Wednesday, April 25, 2012

IF "THE RAVEN" HAS YOU CROWING FOR MORE POE, LOOK NO FURTHER

THE RAVEN, starring Chicago’s very own John Cusack as Edgar Allan Poe, opens this weekend, and I'm hoping for the best. And if you too are looking forward to seeing Poe on the big screen, might I refer you to some previous fare that may whet your appetite, or perhaps satiate your desire for the cold and vengeful dishes of Poe’s prose?
Original caricature by Jeff York of Vincent Price in "The Masque of the Red Death"
HOUSE OF USHER (1960)
During the 60’s, Roger Corman brought a number of works by Poe to the big screen, with mixed results. Some were sublime, and some were utterly ridiculous. Corman started off the decade with a faithful adaptation of the disturbing tale of the twisted bond between the wealthy Roderick Usher and his sister Madeline. Roderick is a hypochondriac, expecting to be engulfed by disease, and Vincent Prince plays him with a jittery mix of sensitivity and ruthlessness. The story takes place in a doomed mansion, a brilliant metaphor for the equally crumbling interior of his main characters, and the art direction is quite something here. It helps make this moody character study truly disturbing putting the Gothic in gothic horror with every velvet curtain and sinister hallway.

THE PIT AND THE PENDULUM (1961)
With the success of ‘Usher’, Corman next brought Poe’s most horrifying tale to the screen, although it never came close to matching the author’s original potent prose. The story of a prisoner fighting the Spanish Inquisition in a torture chamber never seems more than utter cheese as John Kerr’s tepid performance doesn’t help matters at all. A dragging pace and some fleeting hamminess by returning star Price do not help either. The Pendulum does have its scary moments however, mostly due to the fact that Corman took out every other frame of it in post to add to its appearance of being swift and brutal. Unfortunately the rest of this mish-mash doesn’t cut nearly close enough to the bone.

THE RAVEN (1963)
An utter embarrassment. Price returns yet again, this time to compete in the contest for most-over-the-top performance against tired and bloated veteran performers Boris Karloff and Peter Lorre. Corman reduced these three great horror legends to Virginia hams, allowing them to vamp their way through this shameful adaptation of Poe’s most famous and haunting poem. Price always said he regretted this one, as well he should have.
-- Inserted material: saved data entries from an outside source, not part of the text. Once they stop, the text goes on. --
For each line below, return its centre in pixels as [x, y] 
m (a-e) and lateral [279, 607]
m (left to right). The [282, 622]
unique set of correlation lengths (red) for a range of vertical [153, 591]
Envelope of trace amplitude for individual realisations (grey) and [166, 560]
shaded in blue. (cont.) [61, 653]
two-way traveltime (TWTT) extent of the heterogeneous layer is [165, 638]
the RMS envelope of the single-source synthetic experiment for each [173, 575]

THE MASQUE OF THE RED DEATH (1964)
For my money, this is Corman’s greatest work, and easily the best Poe adaptation filmed for the big screen. Yet again Price returns, but this time he gives a marvelous performance as Prince Prospero, the vain European prince hedonistically ruling over the land with an insatiable appetite for wine, women and song. Price cameos as the Masque himself towards the end of the film, and is shown in my original caricature that accompanies this article. THE MASQUE OF THE RED DEATH here is a timeless dissertation on the ruling class and their oppression of the masses, an indictment of the 1% almost fifty years before the occupy movement took hold of our economically ravaged world.

THE TOMB OF LIGEIA (1964)
This one is barely remembered and that’s an utter shame as Corman’s last Poe tribute is a gnawing piece of psychological horror. Once again, Corman favorite Price is the lead, this time taking the role of Verden Fell, a newly married man who just can’t let go of the memories of his dead first wife Ligeia. He becomes obsessed with her visage, insisting that somehow she’s still alive. It drives Fell and everyone around him mad, leading to madness, seclusion and a grotesque exhumation. Any similarity to Poe’s real life, what with his stultifying inability to get past his wife’s death, was purely intentional by the author, and faithfully rendered here.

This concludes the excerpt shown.